Brightness and Distance Help (page 2)
Brightness and Distance
Have you ever heard that stars are “distant suns”? This is true, but it does not tell the whole story. There are plenty of stars that resemble our Sun, but many are larger or smaller, brighter or dimmer, or hotter or cooler. Some stars radiate more energy at shorter wavelengths than does our Sun; other stars favor the longer wavelengths. Stars are as diverse as snowflakes.
Have you ever been told that interstellar space is a “vacuum”? This is true in a relative sense. We could not breathe in space without special equipment, and the pressure is low enough to be considered a vacuum by most laboratory technicians on Earth. However, interstellar space contains matter. We can see some of it directly, whereas other space matter is visible only because it blocks light from stars behind it.
How Bright? How Distant?
You’ve learned about visual magnitudes of objects in the sky. A difference of one magnitude is the equivalent of a brightness change of 250 percent, that is, 2½ times. As the brightness increases, the magnitude number goes down. However, when you look at a dim star in the sky and then you look at a much brighter one, how do you know which of the two really emits more light? After all, if Star X is 2½ times brighter than Star Y but is only 1/100 as far away, Star Y is more brilliant in an absolute sense.
Absolute Visual Magnitude
The observed magnitude of a star or other celestial object is called its apparent visual magnitude , or simply the apparent magnitude . The actual brightness is called the absolute visual magnitude , or simply the absolute magnitude . Absolute versus apparent: Things are not always as they appear. By definition, the absolute magnitude of a star is the apparent magnitude we would give it if it were 3.09 × 10 14 km (1.92 × 10 14 mi) away. This is the distance that light travels in 32.6 years. By Earthly standards, or even when measured against the scale of the Solar System, this is a huge distance. Compared with the size of the Milky Way, though, it is not far at all. Compared with the size of the known Universe, it is microscopic.

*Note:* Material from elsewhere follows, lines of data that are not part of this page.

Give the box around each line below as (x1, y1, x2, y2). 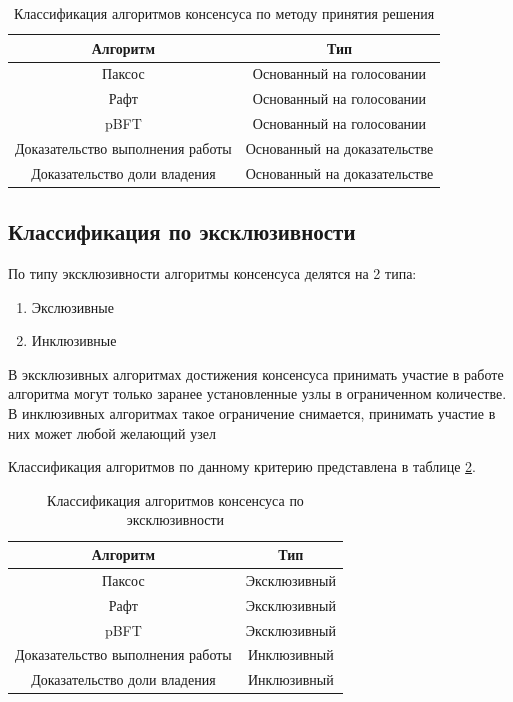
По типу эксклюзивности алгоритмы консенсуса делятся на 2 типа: (8, 263, 417, 284)
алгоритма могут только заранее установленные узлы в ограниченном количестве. (8, 383, 507, 404)
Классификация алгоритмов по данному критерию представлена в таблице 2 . (8, 456, 476, 477)
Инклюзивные (31, 330, 117, 351)
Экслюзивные (31, 296, 114, 317)
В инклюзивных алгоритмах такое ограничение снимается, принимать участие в (8, 403, 496, 424)
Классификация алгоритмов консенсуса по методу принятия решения (14, 3, 435, 23)
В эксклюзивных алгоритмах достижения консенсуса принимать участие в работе (8, 363, 504, 384)
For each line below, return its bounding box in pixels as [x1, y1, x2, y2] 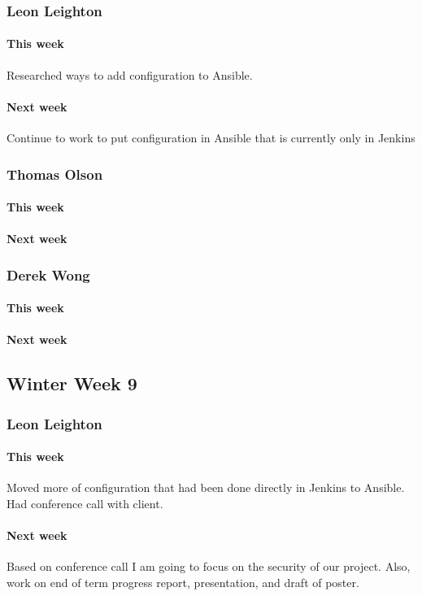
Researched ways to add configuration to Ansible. [7, 66, 253, 83]
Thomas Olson [7, 163, 103, 184]
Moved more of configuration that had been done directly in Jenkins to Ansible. [7, 479, 405, 496]
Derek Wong [7, 264, 90, 285]
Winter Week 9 [7, 371, 137, 396]
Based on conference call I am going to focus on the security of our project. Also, [7, 558, 411, 575]
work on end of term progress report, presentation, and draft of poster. [7, 574, 359, 591]
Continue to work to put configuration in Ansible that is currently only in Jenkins [7, 129, 415, 146]
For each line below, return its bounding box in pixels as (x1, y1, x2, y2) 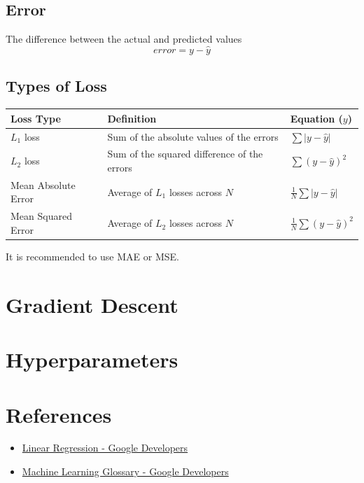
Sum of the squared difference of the (107, 146, 263, 161)
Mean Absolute (10, 177, 76, 192)
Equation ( (290, 111, 343, 125)
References (6, 400, 112, 428)
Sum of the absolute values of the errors (107, 129, 279, 143)
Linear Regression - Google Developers (22, 440, 188, 455)
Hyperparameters (6, 345, 178, 374)
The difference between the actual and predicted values (6, 31, 242, 46)
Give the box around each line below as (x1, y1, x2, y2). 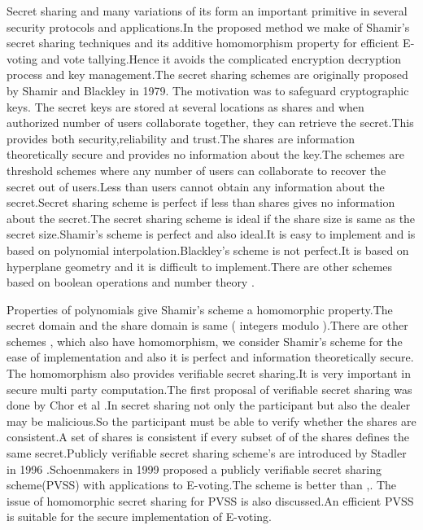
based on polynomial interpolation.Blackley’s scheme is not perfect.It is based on (7, 241, 409, 258)
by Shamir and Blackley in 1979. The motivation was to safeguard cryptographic (7, 81, 409, 99)
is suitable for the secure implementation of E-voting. (7, 508, 273, 525)
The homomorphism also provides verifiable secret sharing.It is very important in (7, 365, 411, 382)
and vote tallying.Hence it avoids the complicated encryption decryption (41, 50, 402, 67)
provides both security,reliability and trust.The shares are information (7, 129, 355, 147)
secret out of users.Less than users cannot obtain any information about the (7, 177, 385, 195)
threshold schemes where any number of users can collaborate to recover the (7, 161, 386, 178)
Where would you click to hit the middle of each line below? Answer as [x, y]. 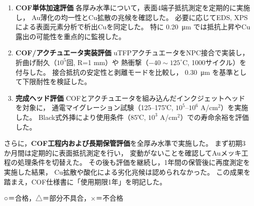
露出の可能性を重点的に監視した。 [70, 36]
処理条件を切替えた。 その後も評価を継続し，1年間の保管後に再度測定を [134, 162]
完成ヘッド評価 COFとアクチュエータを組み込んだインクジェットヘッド [130, 98]
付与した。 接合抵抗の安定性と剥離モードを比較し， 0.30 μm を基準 [124, 72]
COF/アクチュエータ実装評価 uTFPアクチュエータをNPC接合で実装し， [132, 53]
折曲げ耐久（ [36, 62]
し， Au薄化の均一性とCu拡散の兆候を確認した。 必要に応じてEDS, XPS [132, 17]
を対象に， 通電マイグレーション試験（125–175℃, [94, 107]
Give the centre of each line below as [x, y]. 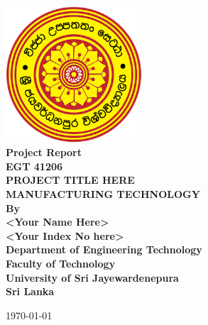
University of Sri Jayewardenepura [92, 277]
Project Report [44, 152]
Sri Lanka [30, 291]
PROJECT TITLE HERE [70, 180]
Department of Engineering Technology [104, 249]
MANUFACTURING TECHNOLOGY [103, 194]
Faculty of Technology [61, 263]
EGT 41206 [34, 166]
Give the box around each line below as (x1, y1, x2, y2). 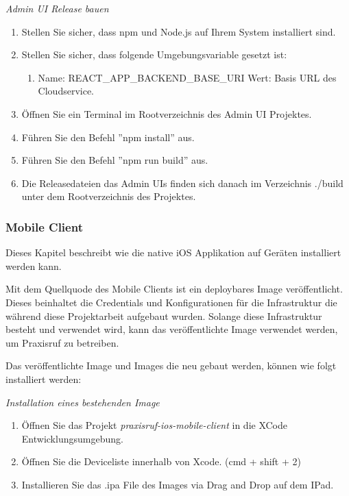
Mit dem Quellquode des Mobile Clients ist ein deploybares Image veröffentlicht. (5, 282, 343, 296)
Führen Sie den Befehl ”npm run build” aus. (21, 153, 208, 167)
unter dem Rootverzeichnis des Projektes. (21, 189, 196, 203)
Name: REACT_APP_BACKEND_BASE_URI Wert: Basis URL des (38, 70, 337, 84)
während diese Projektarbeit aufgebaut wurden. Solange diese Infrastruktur (5, 308, 322, 323)
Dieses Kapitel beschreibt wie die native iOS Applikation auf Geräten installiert (5, 245, 341, 260)
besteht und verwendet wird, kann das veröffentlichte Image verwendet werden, (5, 322, 338, 336)
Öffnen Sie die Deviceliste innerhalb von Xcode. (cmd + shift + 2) (21, 454, 301, 469)

One of the brightest known stars, in absolute terms, is Canopus , which is best observed from the southern hemisphere. People who live north of the thirty-eighth parallel (roughly the latitude of San Francisco) cannot see Canopus. This star has an absolute visual magnitude of –4.4. By comparison, our Sun has an absolute magnitude of +4.8; thus Canopus is approximately 5,000 times as brilliant as our parent star. If the Sun were to increase in brightness suddenly to the same absolute magnitude as Canopus, we would all have to wear dark glasses to get around. However, that wouldn’t be the only problem. Canopus radiates more energy than the Sun at other wavelengths, too. Its ultraviolet rays would sunburn us in seconds; the heat would incinerate Earth and end all life here in a matter of days, if not hours.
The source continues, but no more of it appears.